“Models make it possible to go beyond observables and imagine a world not yet seen.” So says the National Academies of Sciences, Engineering, and Medicine [formerly the National Research Council (NRC)], noting that modeling in science education should begin in the earliest grades and progress to more abstract representations for students as their learning evolves (NRC 2012, 50, 58). However, with newer standards, there has been a shift in when models are introduced in the lessons.
“Historically, we would start with a model and have students ‘do’ an experiment that we predetermined, and then we would ask students to apply their findings to something real,” O’Donnell explains. “Today, it’s the reverse. You start with the real-world scientific phenomenon or problem, you engage students in sensemaking—the idea of what you notice about the phenomenon or problem and what you wonder—and that drives the need to engage with a model to explain the questions that may have arisen from the students’ observation of the phenomenon or problem.”

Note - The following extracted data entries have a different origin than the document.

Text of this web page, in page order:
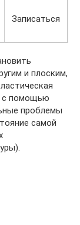
Записаться
и плоским,
с помощью
проблемы
самой
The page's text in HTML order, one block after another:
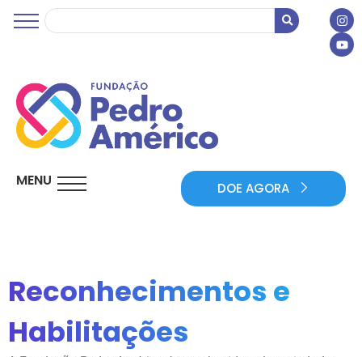
MENU DOE AGORA
Reconhecimentos e
Habilitações
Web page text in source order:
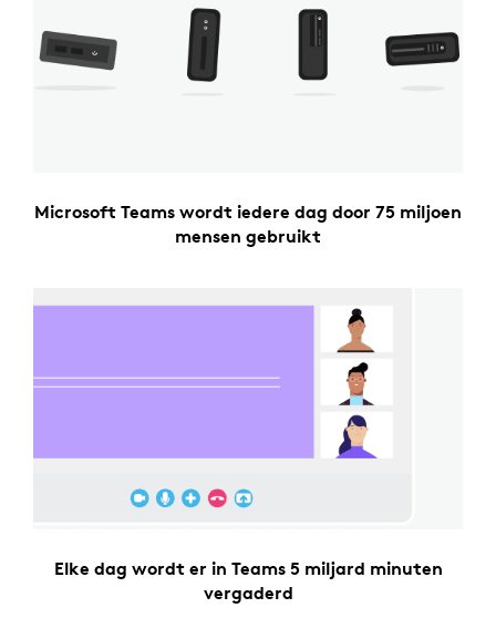
Microsoft Teams wordt iedere dag door 75 miljoen
mensen gebruikt
Elke dag wordt er in Teams 5 miljard minuten
vergaderd
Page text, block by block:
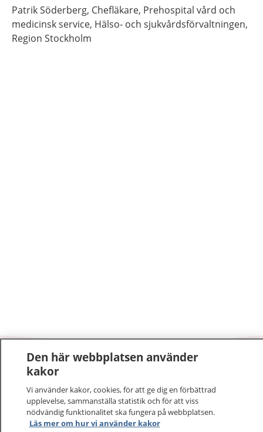
PatrikSöderberg, Chefläkare, Prehospital vård och
medicinsk service, Hälso- och sjukvårdsförvaltningen,
Region Stockholm
1177–tryggt om din hälsa och vård
På 1177.se får du råd om hälsa och information om
sjukdomar och vilka mottagningar du kan kontakta.
Logga in för att läsa din journal och göra dina
Den här webbplatsen använder
kakor
Vi använder kakor, cookies, för att ge dig en förbättrad
upplevelse, sammanställa statistik och för att viss
nödvändig funktionalitet ska fungera på webbplatsen.
Läs mer om hur vi använder kakor
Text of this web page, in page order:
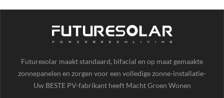
Futuresolar maakt standaard, bifacial en op maat gemaakte
zonnepanelen en zorgen voor een volledige zonne-installatie-
onderdelen.
Uw BESTE PV-fabrikant heeft Macht Groen Wonen
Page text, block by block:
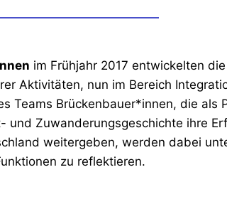
im Frühjahr 2017 entwickelten die
Aktivitäten, nun im Bereich
Teams Brückenbauer*innen, die als
Zuwanderungsgeschichte ihre
weitergeben, werden dabei
zu reflektieren.
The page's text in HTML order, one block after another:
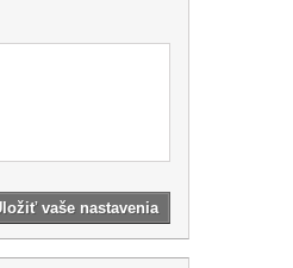
vaše nastavenia
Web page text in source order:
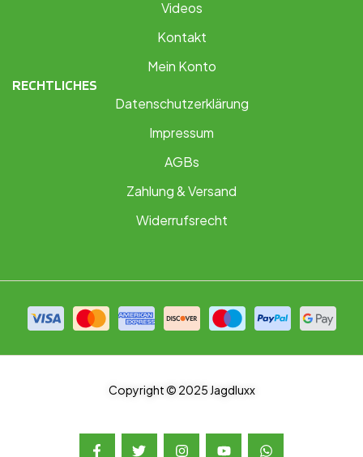
Videos
Kontakt
Mein Konto
RECHTLICHES
Datenschutzerklärung
Impressum
AGBs
Zahlung & Versand
Widerrufsrecht
Copyright © 2025 Jagdluxx
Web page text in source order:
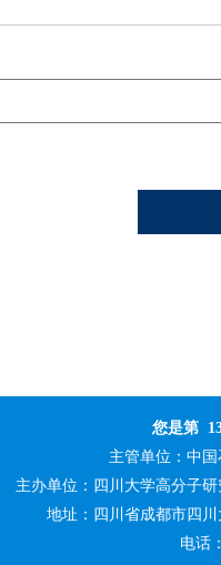
您是第
主管单位： 中国
主办单位： 四川大学高分子
地址：四川省成都市四
电话
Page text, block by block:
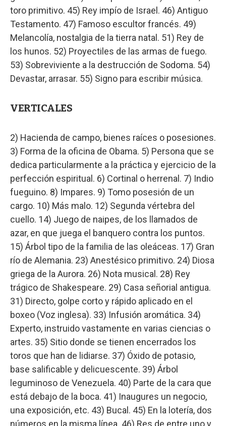
toro primitivo. 45) Rey impío de Israel. 46) Antiguo
Testamento. 47) Famoso escultor francés. 49)
Melancolía, nostalgia de la tierra natal. 51) Rey de
los hunos. 52) Proyectiles de las armas de fuego.
53) Sobreviviente a la destrucción de Sodoma. 54)
Devastar, arrasar. 55) Signo para escribir música.
VERTICALES
2) Hacienda de campo, bienes raíces o posesiones.
3) Forma de la oficina de Obama. 5) Persona que se
dedica particularmente a la práctica y ejercicio de la
perfección espiritual. 6) Cortinal o herrenal. 7) Indio
fueguino. 8) Impares. 9) Tomo posesión de un
cargo. 10) Más malo. 12) Segunda vértebra del
cuello. 14) Juego de naipes, de los llamados de
azar, en que juega el banquero contra los puntos.
15) Árbol tipo de la familia de las oleáceas. 17) Gran
río de Alemania. 23) Anestésico primitivo. 24) Diosa
griega de la Aurora. 26) Nota musical. 28) Rey
trágico de Shakespeare. 29) Casa señorial antigua.
31) Directo, golpe corto y rápido aplicado en el
boxeo (Voz inglesa). 33) Infusión aromática. 34)
Experto, instruido vastamente en varias ciencias o
artes. 35) Sitio donde se tienen encerrados los
toros que han de lidiarse. 37) Óxido de potasio,
base salificable y delicuescente. 39) Árbol
leguminoso de Venezuela. 40) Parte de la cara que
está debajo de la boca. 41) Inaugures un negocio,
una exposición, etc. 43) Bucal. 45) En la lotería, dos
números en la misma línea. 46) Res de entre uno y
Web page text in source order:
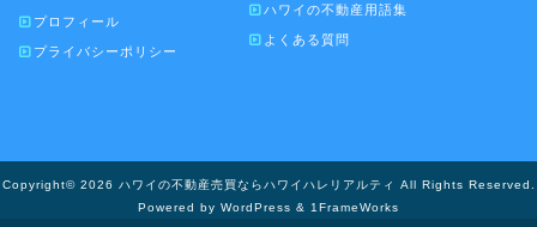
ハワイの不動産用語集
よくある質問
プロフィール
プライバシーポリシー
Copyright© 2026 ハワイの不動産売買ならハワイハレリアルティ All Rights Reserved.
Powered by WordPress & 1FrameWorks
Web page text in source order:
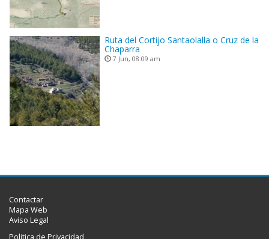
Ruta del Cortijo Santaolalla o Cruz de la
Chaparra
7 Jun, 08:09 am
Contactar
Mapa Web
Aviso Legal
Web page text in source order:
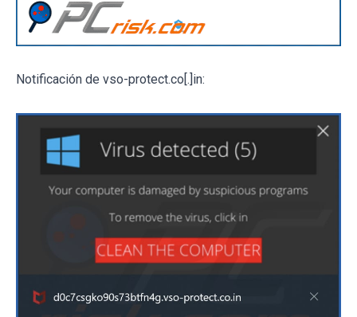
Notificación de vso-protect.co[.]in:
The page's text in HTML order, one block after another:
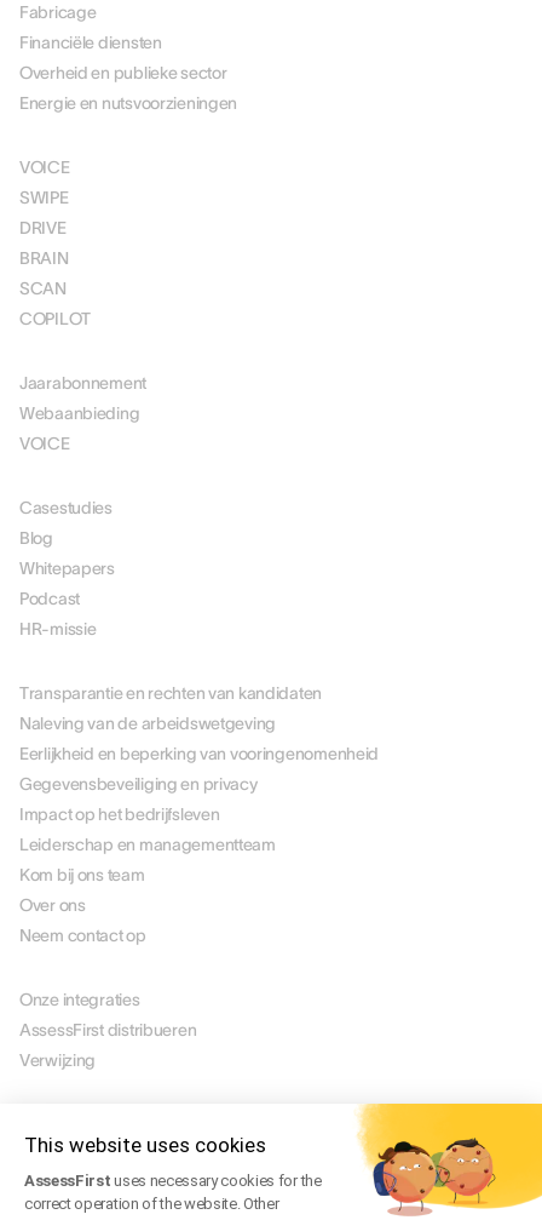
This website uses cookies
AssessFirstuses necessary cookies for the
correct operation of the website. Other
Fabricage
Financiële diensten
Overheid en publieke sector
Energie en nutsvoorzieningen
VOICE
SWIPE
DRIVE
BRAIN
SCAN
COPILOT
Jaarabonnement
Webaanbieding
VOICE
Casestudies
Blog
Whitepapers
Podcast
HR-missie
Transparantie en rechten van kandidaten
Naleving van de arbeidswetgeving
Eerlijkheid en beperking van vooringenomenheid
Gegevensbeveiliging en privacy
Impact op het bedrijfsleven
Leiderschap en managementteam
Kom bij ons team
Over ons
Neem contact op
Onze integraties
AssessFirst distribueren
Verwijzing
Manage Cookies
Gebruiksvoorwaarden
Servicevoorwaarden
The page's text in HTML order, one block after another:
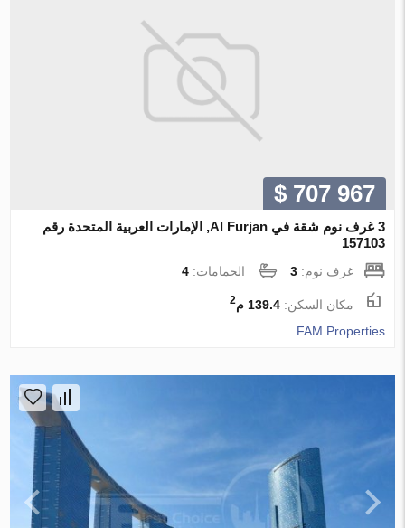
$ 707 967
3 غرف نوم شقة في Al Furjan, الإمارات العربية المتحدة رقم
157103
غرف نوم:3 الحمامات:4
مكان السكن:139.4 م 2
FAM Properties
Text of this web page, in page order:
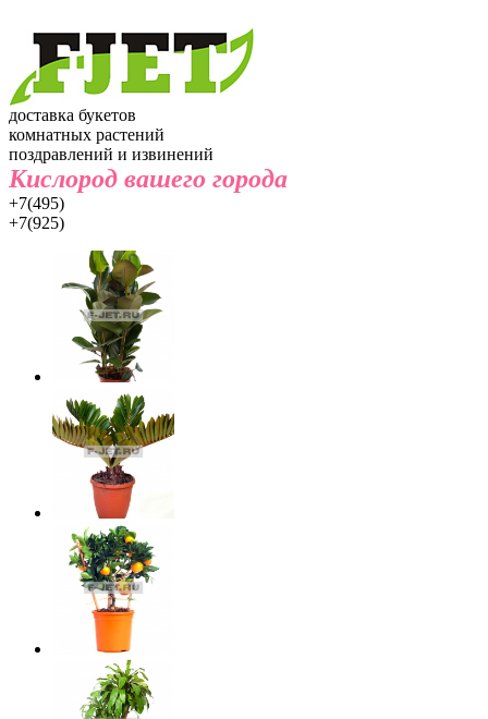
доставка букетов
комнатных растений
поздравлений и извинений
Кислород вашего города
+7(495)
+7(925)
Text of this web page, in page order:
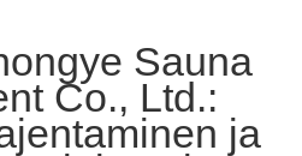
Sauna
Co., Ltd.:
ja
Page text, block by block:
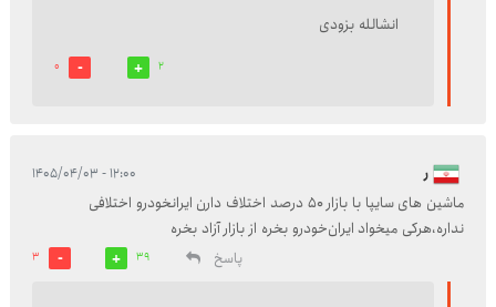
انشالله بزودی
2
0
ر ۱۲:۰۰ - ۱۴۰۵/۰۴/۰۳
ماشین های سایپا با بازار ۵۰ درصد اختلاف دارن ایرانخودرو اختلافی
نداره،هرکی میخواد ایران‌خودرو بخره از بازار آزاد بخره
پاسخ
39
3
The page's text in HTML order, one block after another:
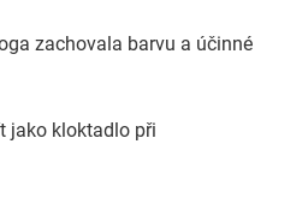
zachovala barvu a účinné
jako kloktadlo při
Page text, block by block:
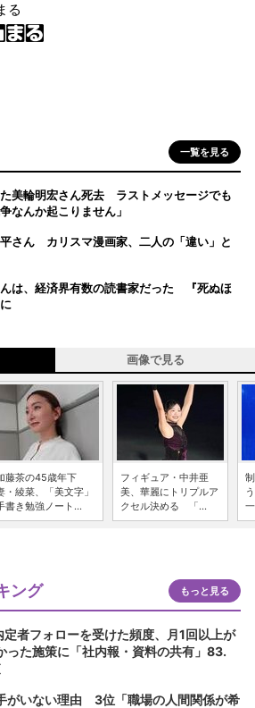
る
一覧を見る
美輪明宏さん死去 ラストメッセージでも
んか起こりません」
さん カリスマ漫画家、二人の「違い」と
は、経済界有数の読書家だった 『死ぬほ
画像で見る
藤茶の45歳年下
・綾菜、「美文字」
書き勉強ノート...
フィギュア・中井亜
美、華麗にトリプルア
クセル決める 「...
ング もっと見る
者フォローを受けた頻度、月1回以上が
た施策に「社内報・資料の共有」83.
がいない理由 3位「職場の人間関係が希
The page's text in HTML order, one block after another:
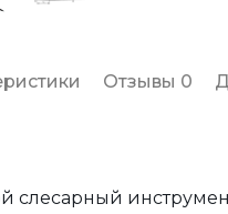
Отзывы 0
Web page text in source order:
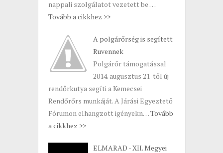
nappali szolgálatot vezetett be …
Tovább a cikkhez >>
A polgárőrség is segített
Ruvennek
Polgárőr támogatással
2014. augusztus 21-től új
rendőrkutya segíti a Kemecsei
Rendőrőrs munkáját. A Járási Egyeztető
Fórumon elhangzott igényekn…Tovább
a cikkhez >>
ELMARAD - XII. Megyei
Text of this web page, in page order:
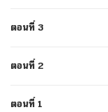
ตอนที่ 3
ตอนที่ 2
ตอนที่ 1
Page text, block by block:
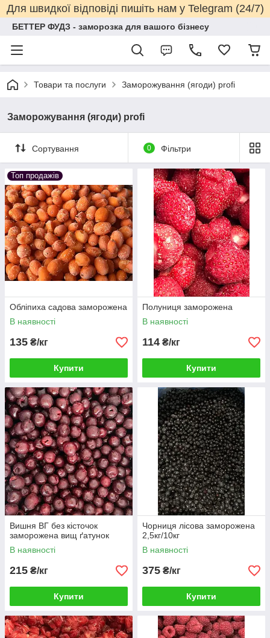
Для швидкої відповіді пишіть нам у Telegram (24/7)
БЕТТЕР ФУДЗ - заморозка для вашого бізнесу
Товари та послуги Заморожування (ягоди) profi
Заморожування (ягоди) profi
Сортування 0 Фільтри
Топ продажів
Обліпиха садова заморожена
В наявності
135 ₴/кг
Купити
Полуниця заморожена
В наявності
114 ₴/кг
Купити
Вишня ВГ без кісточок
заморожена вищ ґатунок
В наявності
215 ₴/кг
Купити
Чорниця лісова заморожена
2,5кг/10кг
В наявності
375 ₴/кг
Купити
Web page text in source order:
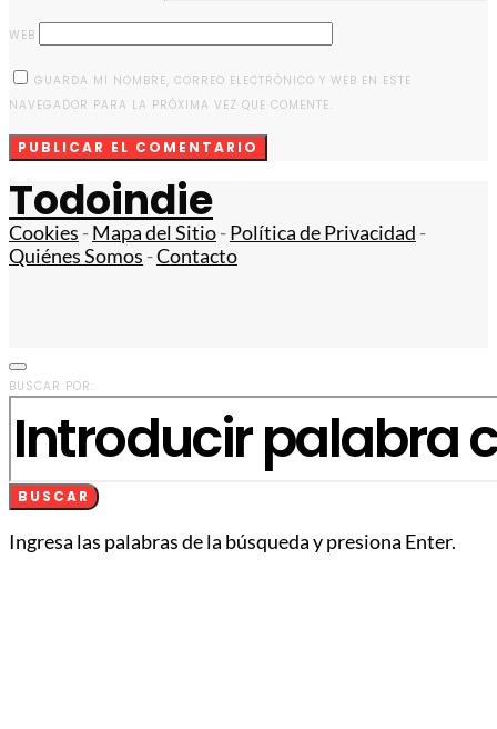
WEB
GUARDA MI NOMBRE, CORREO ELECTRÓNICO Y WEB EN ESTE
NAVEGADOR PARA LA PRÓXIMA VEZ QUE COMENTE.
Todoindie
Cookies -Mapa del Sitio-Política de Privacidad -
Quiénes Somos -Contacto
BUSCAR POR:
BUSCAR
Ingresa las palabras de la búsqueda y presiona Enter.
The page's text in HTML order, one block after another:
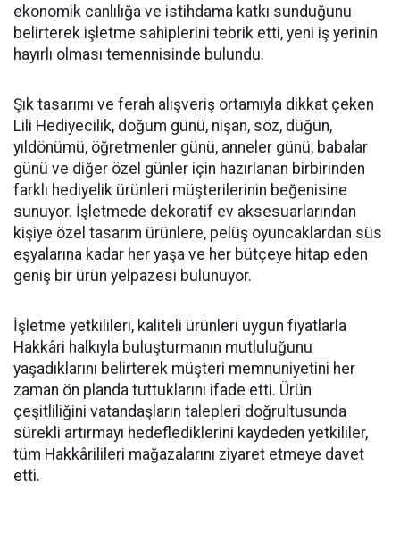
ekonomik canlılığa ve istihdama katkı sunduğunu
belirterek işletme sahiplerini tebrik etti, yeni iş yerinin
hayırlı olması temennisinde bulundu.
Şık tasarımı ve ferah alışveriş ortamıyla dikkat çeken
Lili Hediyecilik, doğum günü, nişan, söz, düğün,
yıldönümü, öğretmenler günü, anneler günü, babalar
günü ve diğer özel günler için hazırlanan birbirinden
farklı hediyelik ürünleri müşterilerinin beğenisine
sunuyor. İşletmede dekoratif ev aksesuarlarından
kişiye özel tasarım ürünlere, pelüş oyuncaklardan süs
eşyalarına kadar her yaşa ve her bütçeye hitap eden
geniş bir ürün yelpazesi bulunuyor.
İşletme yetkilileri, kaliteli ürünleri uygun fiyatlarla
Hakkâri halkıyla buluşturmanın mutluluğunu
yaşadıklarını belirterek müşteri memnuniyetini her
zaman ön planda tuttuklarını ifade etti. Ürün
çeşitliliğini vatandaşların talepleri doğrultusunda
sürekli artırmayı hedeflediklerini kaydeden yetkililer,
tüm Hakkârilileri mağazalarını ziyaret etmeye davet
etti.
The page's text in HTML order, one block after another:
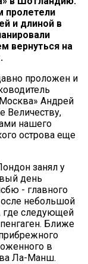
пролетели
и длиной в
вернуться на
проложен и
Андрей
Величеству,
нашего
острова еще
занял у
день
- главного
небольшой
где следующей
Ближе
в
Ла-Манш.
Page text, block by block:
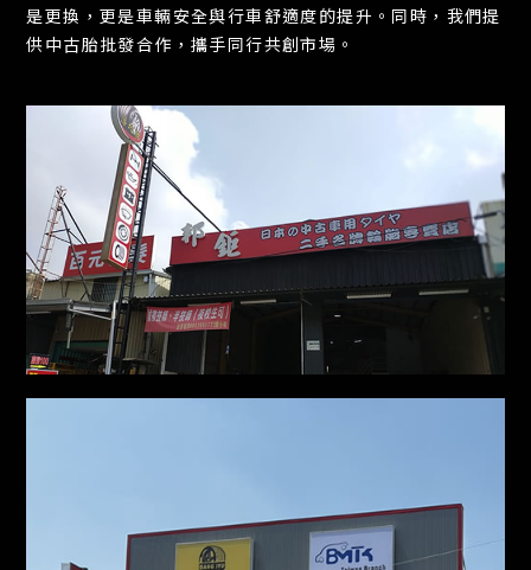
是更換，更是車輛安全與行車舒適度的提升。同時，我們提
供中古胎批發合作，攜手同行共創市場。

By beginning with asking questions and wondering about phenomena or problems that arise from phenomena, science and engineering are put into a broader context, which cognitive psychologists say helps enhance students’ memory of the experience (Godden and Baddeley 1975). “In particular, experiences which involve engaging our perceptions of sight, sound, touch, smell, or taste, coupled with strong and realistic context, stimulate a pattern of neural activity in our brains that help us remember the experiences with greater detail,” O’Donnell says (O’Donnell 2019). In other words, the hands-on, multisensory nature of phenomenon-driven learning and use of modeling can be considered an essential ingredient of the glue that helps learning stick.
In A Framework for K–12 Science Education, the focus is on conceptual models—explicit representations that “allow scientists and engineers to better visualize and understand a phenomenon under investigation or develop a possible solution to a design problem” (NRC 2012, 56). These include diagrams, physical replicas, mathematical representations, analogies, and computer simulations. Developing conceptual models engages students as they’re motivated to figure out why something happens.
- Through observations, testing, and refining, they use scientific models to explain phenomena and predict what may happen.
- To incorporate engineering practices, they create and use models to test solutions.
Throughout the process, students continue to deepen understanding as they mimic how scientists and engineers develop explanations, make predictions, and solve problems.